I'd say it's like mediocre Handel mixed with mediocre chant.

I will give it more attention someday. Hopefully I missed something.










'Tis what it always was. Pretty good, but its popularity surprises me.

Still, I do love Dawn Upshaw. Another somewhat controversial artist, easy to find snobs criticizing her for this or that, largely (IMO) because she dares to flaunt her regard for non-traditional repertoire (God in Heaven Forbid!). Or maybe she actually couldn't do the big opera roles so well. What do I know? In any case, if she needs one more, count me among her big supporters.










This I just flat out did not get. Right over my head. Perhaps I'm distracted by the cover art, which just barely avoids being the most vulgar I've seen (at least it's a touch subtle, unlike some of those Carmens).
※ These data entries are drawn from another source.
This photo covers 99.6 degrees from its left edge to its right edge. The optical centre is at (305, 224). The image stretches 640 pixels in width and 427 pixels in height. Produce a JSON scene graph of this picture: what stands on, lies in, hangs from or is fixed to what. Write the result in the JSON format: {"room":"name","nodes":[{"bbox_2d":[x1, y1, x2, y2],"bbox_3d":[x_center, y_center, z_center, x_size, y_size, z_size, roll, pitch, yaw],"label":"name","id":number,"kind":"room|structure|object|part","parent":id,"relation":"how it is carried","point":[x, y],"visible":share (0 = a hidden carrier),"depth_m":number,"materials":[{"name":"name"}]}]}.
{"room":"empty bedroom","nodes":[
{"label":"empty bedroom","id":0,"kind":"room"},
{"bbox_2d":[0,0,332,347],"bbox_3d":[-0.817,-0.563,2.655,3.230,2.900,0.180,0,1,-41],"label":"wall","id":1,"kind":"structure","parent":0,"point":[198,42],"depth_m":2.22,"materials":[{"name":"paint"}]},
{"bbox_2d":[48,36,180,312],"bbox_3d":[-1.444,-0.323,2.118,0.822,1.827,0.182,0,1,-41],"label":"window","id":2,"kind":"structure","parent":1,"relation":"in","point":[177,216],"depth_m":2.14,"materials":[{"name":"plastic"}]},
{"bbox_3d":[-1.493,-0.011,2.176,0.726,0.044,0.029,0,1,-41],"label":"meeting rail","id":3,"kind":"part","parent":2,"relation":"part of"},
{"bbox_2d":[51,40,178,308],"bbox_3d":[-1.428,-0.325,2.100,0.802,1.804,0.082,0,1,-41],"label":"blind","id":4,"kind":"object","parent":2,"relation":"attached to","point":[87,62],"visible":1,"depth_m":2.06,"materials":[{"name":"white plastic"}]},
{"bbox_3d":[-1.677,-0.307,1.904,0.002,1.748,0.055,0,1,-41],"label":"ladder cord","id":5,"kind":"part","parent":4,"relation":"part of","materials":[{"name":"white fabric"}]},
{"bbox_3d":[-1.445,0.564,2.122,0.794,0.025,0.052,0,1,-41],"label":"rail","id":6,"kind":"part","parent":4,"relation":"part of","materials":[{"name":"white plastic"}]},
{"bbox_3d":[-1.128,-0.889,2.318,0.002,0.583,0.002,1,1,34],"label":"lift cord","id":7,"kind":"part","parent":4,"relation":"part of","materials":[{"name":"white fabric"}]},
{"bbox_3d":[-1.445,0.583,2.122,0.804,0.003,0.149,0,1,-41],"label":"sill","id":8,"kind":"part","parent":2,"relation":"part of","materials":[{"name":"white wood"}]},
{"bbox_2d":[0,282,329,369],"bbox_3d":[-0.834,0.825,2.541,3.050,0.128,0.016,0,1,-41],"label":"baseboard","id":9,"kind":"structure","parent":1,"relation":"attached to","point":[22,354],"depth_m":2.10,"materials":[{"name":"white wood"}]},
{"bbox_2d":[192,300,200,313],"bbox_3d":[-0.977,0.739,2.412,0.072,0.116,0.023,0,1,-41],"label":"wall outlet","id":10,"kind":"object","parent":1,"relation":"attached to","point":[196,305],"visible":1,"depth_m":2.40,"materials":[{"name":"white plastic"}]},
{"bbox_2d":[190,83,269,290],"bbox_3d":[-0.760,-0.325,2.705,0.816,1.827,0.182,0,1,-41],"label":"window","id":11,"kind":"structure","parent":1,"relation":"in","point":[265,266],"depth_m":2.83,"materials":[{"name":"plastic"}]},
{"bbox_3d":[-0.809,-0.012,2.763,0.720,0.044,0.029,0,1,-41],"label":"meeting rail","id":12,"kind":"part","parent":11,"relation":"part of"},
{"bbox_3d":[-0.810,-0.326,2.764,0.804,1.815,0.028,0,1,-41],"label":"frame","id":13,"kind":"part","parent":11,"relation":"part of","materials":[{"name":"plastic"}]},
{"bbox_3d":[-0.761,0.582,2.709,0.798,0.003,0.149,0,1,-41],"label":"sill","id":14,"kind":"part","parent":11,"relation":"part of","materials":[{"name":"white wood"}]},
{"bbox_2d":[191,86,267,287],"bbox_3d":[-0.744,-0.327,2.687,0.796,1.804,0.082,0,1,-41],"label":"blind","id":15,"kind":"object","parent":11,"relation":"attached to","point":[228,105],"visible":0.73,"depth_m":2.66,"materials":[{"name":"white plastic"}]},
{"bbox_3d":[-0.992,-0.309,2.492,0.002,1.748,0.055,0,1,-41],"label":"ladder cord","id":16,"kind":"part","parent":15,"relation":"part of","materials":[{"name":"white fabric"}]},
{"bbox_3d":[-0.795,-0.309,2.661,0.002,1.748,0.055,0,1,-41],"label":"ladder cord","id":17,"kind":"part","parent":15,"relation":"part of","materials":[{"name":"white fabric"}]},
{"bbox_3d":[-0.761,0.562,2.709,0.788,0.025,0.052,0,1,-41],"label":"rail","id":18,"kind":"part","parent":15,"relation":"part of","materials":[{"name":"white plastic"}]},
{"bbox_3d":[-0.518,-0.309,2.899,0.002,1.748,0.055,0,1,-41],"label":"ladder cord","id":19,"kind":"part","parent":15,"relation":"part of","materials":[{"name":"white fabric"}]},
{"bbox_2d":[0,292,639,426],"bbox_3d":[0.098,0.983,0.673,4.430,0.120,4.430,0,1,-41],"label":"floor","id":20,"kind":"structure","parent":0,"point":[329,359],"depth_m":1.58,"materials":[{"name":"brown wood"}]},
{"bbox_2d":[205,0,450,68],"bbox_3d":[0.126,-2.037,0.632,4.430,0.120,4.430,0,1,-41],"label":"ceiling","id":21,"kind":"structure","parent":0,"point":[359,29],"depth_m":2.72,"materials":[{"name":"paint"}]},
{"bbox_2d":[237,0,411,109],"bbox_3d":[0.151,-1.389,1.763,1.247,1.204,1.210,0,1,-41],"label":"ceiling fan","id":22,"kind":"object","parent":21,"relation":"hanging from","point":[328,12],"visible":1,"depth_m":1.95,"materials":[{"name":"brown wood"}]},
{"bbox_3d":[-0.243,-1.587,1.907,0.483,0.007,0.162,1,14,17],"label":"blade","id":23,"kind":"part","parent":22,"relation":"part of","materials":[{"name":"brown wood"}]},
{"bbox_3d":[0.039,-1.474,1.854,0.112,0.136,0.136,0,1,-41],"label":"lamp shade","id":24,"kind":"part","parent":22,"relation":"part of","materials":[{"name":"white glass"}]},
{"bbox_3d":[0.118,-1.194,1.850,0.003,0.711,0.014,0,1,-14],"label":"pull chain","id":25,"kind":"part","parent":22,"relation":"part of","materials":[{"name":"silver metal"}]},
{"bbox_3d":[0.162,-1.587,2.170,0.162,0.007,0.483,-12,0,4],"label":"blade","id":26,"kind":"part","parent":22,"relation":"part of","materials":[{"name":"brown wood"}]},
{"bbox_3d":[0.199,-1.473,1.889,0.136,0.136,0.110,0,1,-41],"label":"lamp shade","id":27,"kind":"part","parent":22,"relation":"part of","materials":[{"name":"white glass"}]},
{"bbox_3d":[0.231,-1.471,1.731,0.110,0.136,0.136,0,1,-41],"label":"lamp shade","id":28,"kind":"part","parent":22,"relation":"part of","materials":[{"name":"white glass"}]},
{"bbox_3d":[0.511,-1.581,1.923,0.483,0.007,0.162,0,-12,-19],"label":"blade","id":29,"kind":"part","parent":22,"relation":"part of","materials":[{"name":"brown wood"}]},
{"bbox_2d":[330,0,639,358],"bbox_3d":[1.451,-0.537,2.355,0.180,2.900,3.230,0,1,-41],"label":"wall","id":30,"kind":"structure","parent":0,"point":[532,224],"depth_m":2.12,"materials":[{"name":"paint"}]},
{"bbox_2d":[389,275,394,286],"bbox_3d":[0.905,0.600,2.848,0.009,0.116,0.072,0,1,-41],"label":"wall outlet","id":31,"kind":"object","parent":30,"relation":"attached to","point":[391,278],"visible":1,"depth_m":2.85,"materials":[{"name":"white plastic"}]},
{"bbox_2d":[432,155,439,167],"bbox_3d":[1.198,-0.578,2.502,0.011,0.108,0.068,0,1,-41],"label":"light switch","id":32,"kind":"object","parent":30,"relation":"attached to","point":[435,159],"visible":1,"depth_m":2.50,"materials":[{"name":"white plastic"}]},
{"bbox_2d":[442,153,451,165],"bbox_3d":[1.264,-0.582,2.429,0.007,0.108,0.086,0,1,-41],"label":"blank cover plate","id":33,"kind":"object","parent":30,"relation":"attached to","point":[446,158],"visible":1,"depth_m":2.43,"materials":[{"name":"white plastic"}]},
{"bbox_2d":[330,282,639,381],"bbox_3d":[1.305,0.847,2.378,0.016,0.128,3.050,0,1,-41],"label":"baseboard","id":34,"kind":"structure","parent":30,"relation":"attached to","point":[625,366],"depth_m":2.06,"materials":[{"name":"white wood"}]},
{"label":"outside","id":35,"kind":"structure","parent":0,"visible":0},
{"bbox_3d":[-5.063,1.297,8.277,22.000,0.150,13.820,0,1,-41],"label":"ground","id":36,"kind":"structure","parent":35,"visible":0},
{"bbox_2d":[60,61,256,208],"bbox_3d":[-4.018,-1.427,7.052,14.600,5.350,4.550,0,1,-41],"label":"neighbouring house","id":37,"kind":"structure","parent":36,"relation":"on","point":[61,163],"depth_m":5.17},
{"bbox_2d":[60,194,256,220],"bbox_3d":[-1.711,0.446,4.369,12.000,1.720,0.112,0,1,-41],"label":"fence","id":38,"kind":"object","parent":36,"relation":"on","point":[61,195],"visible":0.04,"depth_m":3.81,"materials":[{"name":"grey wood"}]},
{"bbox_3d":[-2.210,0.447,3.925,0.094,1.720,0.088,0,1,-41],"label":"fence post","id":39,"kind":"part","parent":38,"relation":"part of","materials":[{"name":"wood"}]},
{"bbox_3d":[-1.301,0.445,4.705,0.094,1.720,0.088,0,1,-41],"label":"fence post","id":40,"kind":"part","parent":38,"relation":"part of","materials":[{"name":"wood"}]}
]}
The music surprised me. Not the kind of surprise that leaves you thinking, "Oh, that was surprising." The kind of surprised that leaves you thinking, "Oh."










In the first place the cover art on my recording is much less cool than that, and in the second place I can't find a better image from a site whose bandwidth I feel comfortable stealing. Sorry.

What surprised me about this is how similar it is to Philip Glass's actual string quartets, which in turn are fairly similar to each other. There are some unique moments in Dracula, but I did not expect to hear the material from the string quartets so much.

Which should one get? I'd say Dracula for the stuff that is not in the string quartets, but OTOH the string quartets make sense as units in a way that Dracula, after one listening, did not seem to.

To conclude: Chausson's Concert and Takemitsu's "From Me Flows What You Call Time."


----------